▶ TASK STATEMENT: Go through the records below from the first line and print each one exactly, stopping after the line that contains "erlaubt, Dateianhänge in". Do not print pictures or anything past that line.

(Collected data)
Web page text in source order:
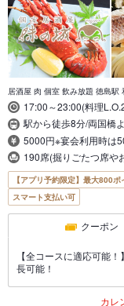
居酒屋 肉 個室 飲み放題 徳島駅
17:00～23:00(料理
駅から徒歩8分/両国橋
5000円※宴会利用時は
190席(掘りごたつ席や
【アプリ予約限定】最大800
スマート支払い可
クーポン
【全コースに適応可能
長可能！
カレ
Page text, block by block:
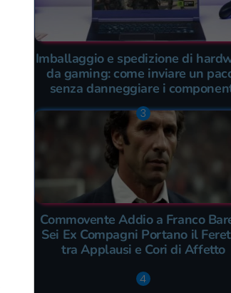
Imballaggio e spedizione di
da gaming: come inviare un
senza danneggiare i
Commovente Addio a Franco
Sei Ex Compagni Portano il
tra Applausi e Cori di Affetto
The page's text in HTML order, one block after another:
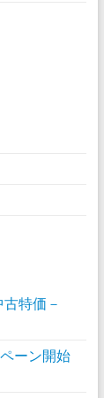
特価－
ーン開始
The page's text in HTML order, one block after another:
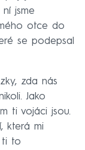
jsme
otce do
se podepsal
zda nás
Jako
ti vojáci jsou.
která mi
ti to
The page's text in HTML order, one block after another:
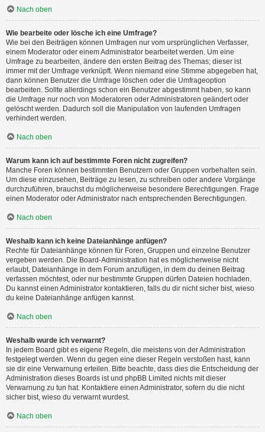
Nach oben
Wie bearbeite oder lösche ich eine Umfrage?
Wie bei den Beiträgen können Umfragen nur vom ursprünglichen Verfasser,
einem Moderator oder einem Administrator bearbeitet werden. Um eine
Umfrage zu bearbeiten, ändere den ersten Beitrag des Themas; dieser ist
immer mit der Umfrage verknüpft. Wenn niemand eine Stimme abgegeben hat,
dann können Benutzer die Umfrage löschen oder die Umfrageoption
bearbeiten. Sollte allerdings schon ein Benutzer abgestimmt haben, so kann
die Umfrage nur noch von Moderatoren oder Administratoren geändert oder
gelöscht werden. Dadurch soll die Manipulation von laufenden Umfragen
verhindert werden.
Nach oben
Warum kann ich auf bestimmte Foren nicht zugreifen?
Manche Foren können bestimmten Benutzern oder Gruppen vorbehalten sein.
Um diese einzusehen, Beiträge zu lesen, zu schreiben oder andere Vorgänge
durchzuführen, brauchst du möglicherweise besondere Berechtigungen. Frage
einen Moderator oder Administrator nach entsprechenden Berechtigungen.
Nach oben
Weshalb kann ich keine Dateianhänge anfügen?
Rechte für Dateianhänge können für Foren, Gruppen und einzelne Benutzer
vergeben werden. Die Board-Administration hat es möglicherweise nicht
erlaubt, Dateianhänge in dem Forum anzufügen, in dem du deinen Beitrag
verfassen möchtest, oder nur bestimmte Gruppen dürfen Dateien hochladen.
Du kannst einen Administrator kontaktieren, falls du dir nicht sicher bist, wieso
du keine Dateianhänge anfügen kannst.
Nach oben
Weshalb wurde ich verwarnt?
In jedem Board gibt es eigene Regeln, die meistens von der Administration
festgelegt werden. Wenn du gegen eine dieser Regeln verstoßen hast, kann
sie dir eine Verwarnung erteilen. Bitte beachte, dass dies die Entscheidung der
Administration dieses Boards ist und phpBB Limited nichts mit dieser
Verwarnung zu tun hat. Kontaktiere einen Administrator, sofern du die nicht
sicher bist, wieso du verwarnt wurdest.
Nach oben
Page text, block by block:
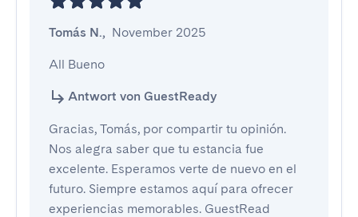
Tomás N., November 2025
All Bueno
Antwort von GuestReady
Gracias, Tomás, por compartir tu opinión.
Nos alegra saber que tu estancia fue
excelente. Esperamos verte de nuevo en el
futuro. Siempre estamos aquí para ofrecer
experiencias memorables. GuestRead
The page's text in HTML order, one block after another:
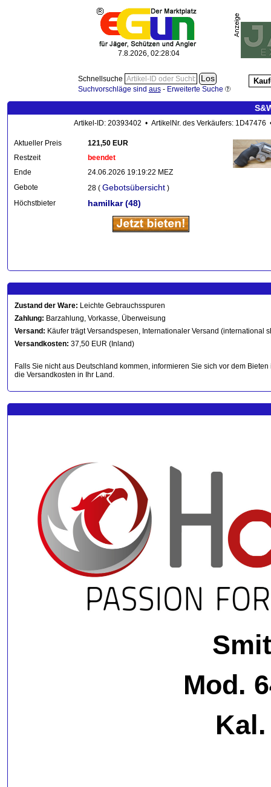
7.8.2026, 02:28:06
Schnellsuche
Suchvorschläge sind aus- Erweiterte Suche
Artikel-ID: 20393402 • ArtikelNr. des Verkäufers: 1D47476
Aktueller Preis
121,50 EUR
Restzeit
beendet
Ende
24.06.2026 19:19:22 MEZ
Gebote
28 ( Gebotsübersicht )
Höchstbieter
hamilkar(48)
Zustand der Ware: Leichte Gebrauchsspuren
Zahlung: Barzahlung, Vorkasse, Überweisung
Versand: Käufer trägt Versandspesen, Internationaler Versand (international
Versandkosten: 37,50 EUR (Inland)
Falls Sie nicht aus Deutschland kommen, informieren Sie sich vor dem
die Versandkosten in Ihr Land.
Mod.
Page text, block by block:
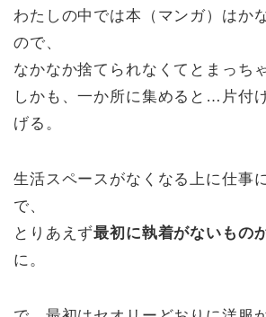
わたしの中では本（マンガ）はか
ので、
なかなか捨てられなくてとまっち
しかも、一か所に集めると…片付
げる。
生活スペースがなくなる上に仕事
で、
とりあえず最初に執着がないもの
に。
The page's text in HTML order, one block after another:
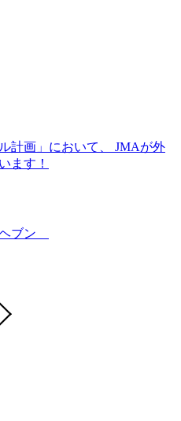
計画」において、 JMAが外
ます！
ブン
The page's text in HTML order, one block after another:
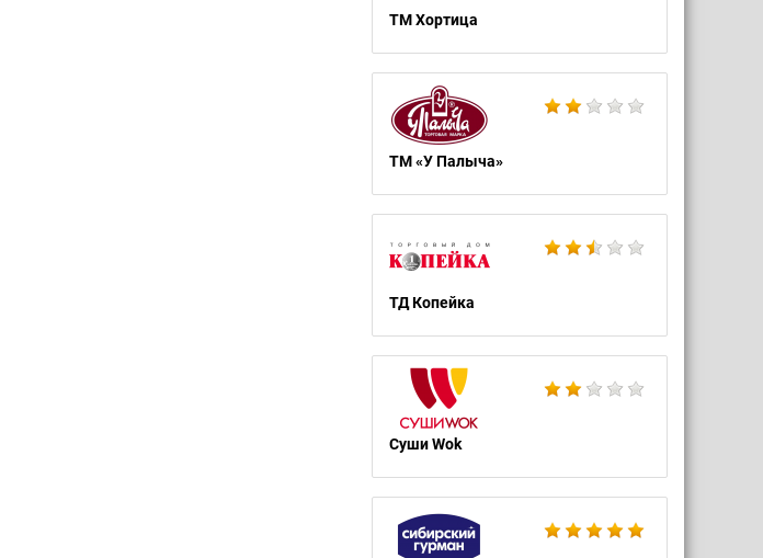
ТМ Хортица
ТМ «У Палыча»
ТД Копейка
Суши Wok
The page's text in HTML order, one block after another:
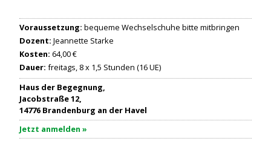
Voraussetzung: bequeme Wechselschuhe bitte mitbringen
Dozent: Jeannette Starke
Kosten: 64,00 €
Dauer: freitags, 8 x 1,5 Stunden (16 UE)
Haus der Begegnung,
Jacobstraße 12,
14776 Brandenburg an der Havel
Jetzt anmelden »
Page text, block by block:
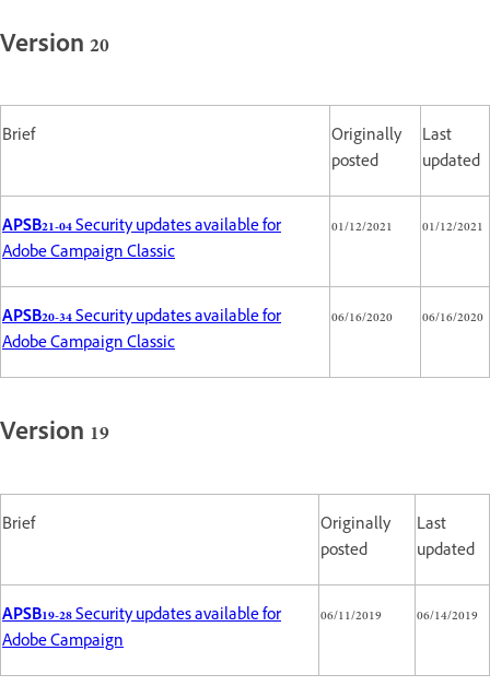
Version 20
Brief
Originally
posted
Last
updated
APSB21-04Security updates available for
Adobe Campaign Classic
01/12/2021 01/12/2021
APSB20-34Security updates available for
Adobe Campaign Classic
06/16/2020 06/16/2020
Version 19
Brief
Originally
posted
Last
updated
APSB19-28Security updates available for
Adobe Campaign
06/11/2019 06/14/2019
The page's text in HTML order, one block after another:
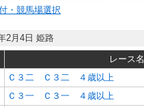
・競馬場選択
2月4日 姫路
レース名
Ｃ３二 Ｃ３二 ４歳以上
Ｃ３一 Ｃ３一 ４歳以上
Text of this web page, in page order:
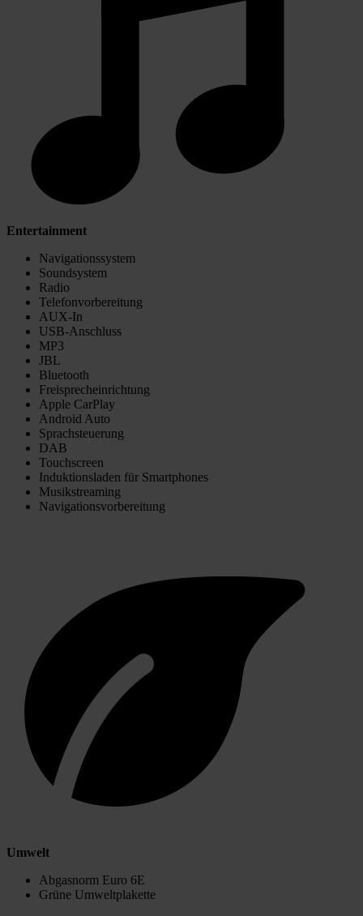
Entertainment
Navigationssystem
Soundsystem
Radio
Telefonvorbereitung
AUX-In
USB-Anschluss
MP3
JBL
Bluetooth
Freisprecheinrichtung
Apple CarPlay
Android Auto
Sprachsteuerung
DAB
Touchscreen
Induktionsladen für Smartphones
Musikstreaming
Navigationsvorbereitung
Umwelt
Abgasnorm Euro 6E
Grüne Umweltplakette
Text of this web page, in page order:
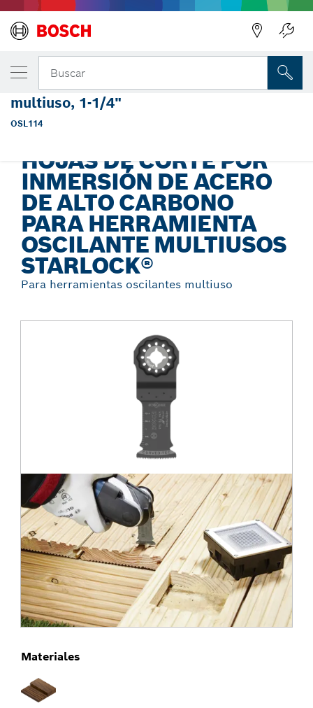
Buscar
...
Hojas de corte por inmersión de acero de alto carbono para
HOJAS DE CORTE POR
INMERSIÓN DE ACERO
DE ALTO CARBONO
PARA HERRAMIENTA
OSCILANTE MULTIUSOS
STARLOCK®
Para herramientas oscilantes multiuso
Materiales
TU VARIANTE SELECCIONADA
Hoja de corte por inmersión Starlock® de
de alto carbono para herramienta oscilante
multiuso, 1-1/4"
OSL114
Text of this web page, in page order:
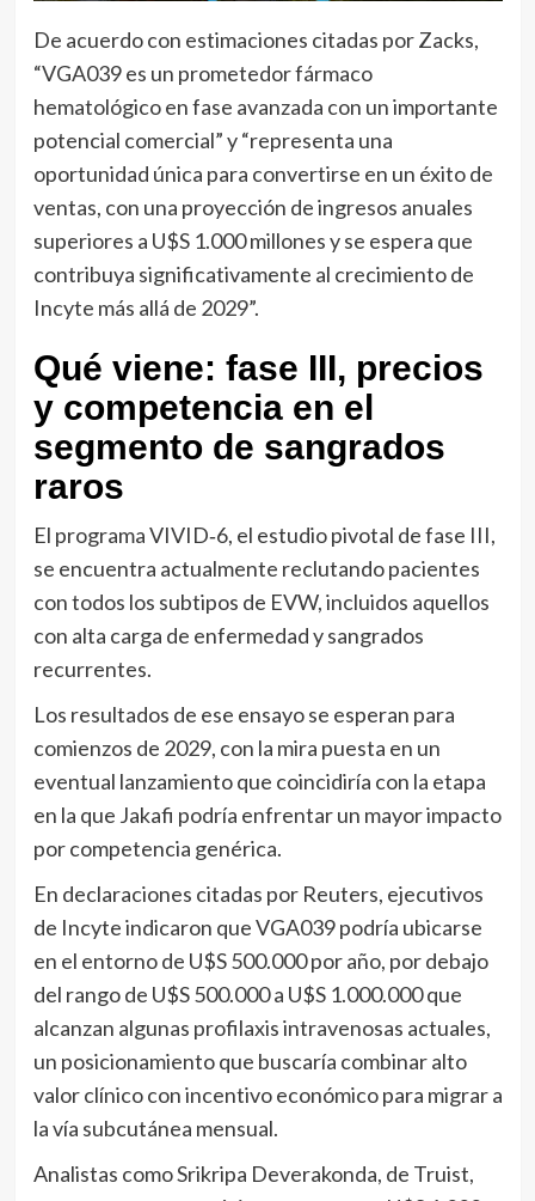
De acuerdo con estimaciones citadas por Zacks,
“VGA039 es un prometedor fármaco
hematológico en fase avanzada con un importante
potencial comercial” y “representa una
oportunidad única para convertirse en un éxito de
ventas, con una proyección de ingresos anuales
superiores a U$S 1.000 millones y se espera que
contribuya significativamente al crecimiento de
Incyte más allá de 2029”.
Qué viene: fase III, precios
y competencia en el
segmento de sangrados
raros
El programa VIVID‑6, el estudio pivotal de fase III,
se encuentra actualmente reclutando pacientes
con todos los subtipos de EVW, incluidos aquellos
con alta carga de enfermedad y sangrados
recurrentes.
Los resultados de ese ensayo se esperan para
comienzos de 2029, con la mira puesta en un
eventual lanzamiento que coincidiría con la etapa
en la que Jakafi podría enfrentar un mayor impacto
por competencia genérica.
En declaraciones citadas por Reuters, ejecutivos
de Incyte indicaron que VGA039 podría ubicarse
en el entorno de U$S 500.000 por año, por debajo
del rango de U$S 500.000 a U$S 1.000.000 que
alcanzan algunas profilaxis intravenosas actuales,
un posicionamiento que buscaría combinar alto
valor clínico con incentivo económico para migrar a
la vía subcutánea mensual.
Analistas como Srikripa Deverakonda, de Truist,
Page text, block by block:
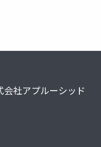
会社アプルーシッド
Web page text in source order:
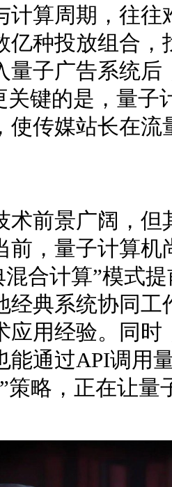
计算周期，往
亿种投放组合
量子广告系统
关键的是，量
使传媒站长在
前景广阔，但
前，量子计算
混合计算”模式
经典系统协同
应用经验。同
能通过API调用
策略，正在让
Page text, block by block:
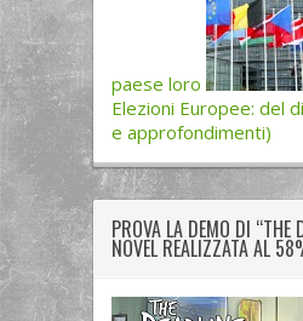
paese loro
Elezioni Europee: del
e approfondimenti)
PROVA LA DEMO DI “THE
NOVEL REALIZZATA AL
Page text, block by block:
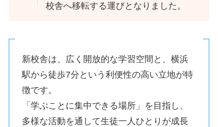
校舎へ移転する運びとなりました。
新校舎は、広く開放的な学習空間と、横浜
駅から徒歩7分という利便性の高い立地が特
徴です。
「学ぶことに集中できる場所」を目指し、
多様な活動を通して生徒一人ひとりが成長
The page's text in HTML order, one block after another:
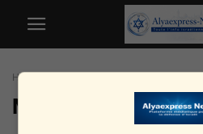
Home
Maalé Adoumim
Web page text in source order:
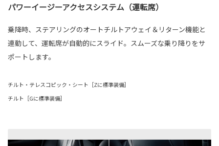
パワーイージーアクセスシステム（運転席）
乗降時、ステアリングのオートチルトアウェイ＆リターン機能と
連動して、運転席が自動的にスライド。スムーズな乗り降りをサ
ポートします。
チルト・テレスコピック・シート［Zに標準装備］
チルト［Gに標準装備］

▶ ANSWER FOR THE TASK:
Web page text in source order:
居酒屋 肉 個室 飲み放題 徳島駅
17:00～23:00(料理
駅から徒歩8分/両国橋
5000円※宴会利用時は
190席(掘りごたつ席や
【アプリ予約限定】最大800
スマート支払い可
クーポン
【全コースに適応可能
長可能！
カレ
Page text, block by block:
Imballaggio e spedizione di
da gaming: come inviare un
senza danneggiare i
Commovente Addio a Franco
Sei Ex Compagni Portano il
tra Applausi e Cori di Affetto
The page's text in HTML order, one block after another:
特価－
ーン開始
The page's text in HTML order, one block after another:
jsme
otce do
se podepsal
zda nás
Jako
ti vojáci jsou.
která mi
ti to
The page's text in HTML order, one block after another:
Nach oben
Wie bearbeite oder lösche ich eine Umfrage?
Wie bei den Beiträgen können Umfragen nur vom ursprünglichen Verfasser,
einem Moderator oder einem Administrator bearbeitet werden. Um eine
Umfrage zu bearbeiten, ändere den ersten Beitrag des Themas; dieser ist
immer mit der Umfrage verknüpft. Wenn niemand eine Stimme abgegeben hat,
dann können Benutzer die Umfrage löschen oder die Umfrageoption
bearbeiten. Sollte allerdings schon ein Benutzer abgestimmt haben, so kann
die Umfrage nur noch von Moderatoren oder Administratoren geändert oder
gelöscht werden. Dadurch soll die Manipulation von laufenden Umfragen
verhindert werden.
Nach oben
Warum kann ich auf bestimmte Foren nicht zugreifen?
Manche Foren können bestimmten Benutzern oder Gruppen vorbehalten sein.
Um diese einzusehen, Beiträge zu lesen, zu schreiben oder andere Vorgänge
durchzuführen, brauchst du möglicherweise besondere Berechtigungen. Frage
einen Moderator oder Administrator nach entsprechenden Berechtigungen.
Nach oben
Weshalb kann ich keine Dateianhänge anfügen?
Rechte für Dateianhänge können für Foren, Gruppen und einzelne Benutzer
vergeben werden. Die Board-Administration hat es möglicherweise nicht
erlaubt, Dateianhänge in dem Forum anzufügen, in dem du deinen Beitrag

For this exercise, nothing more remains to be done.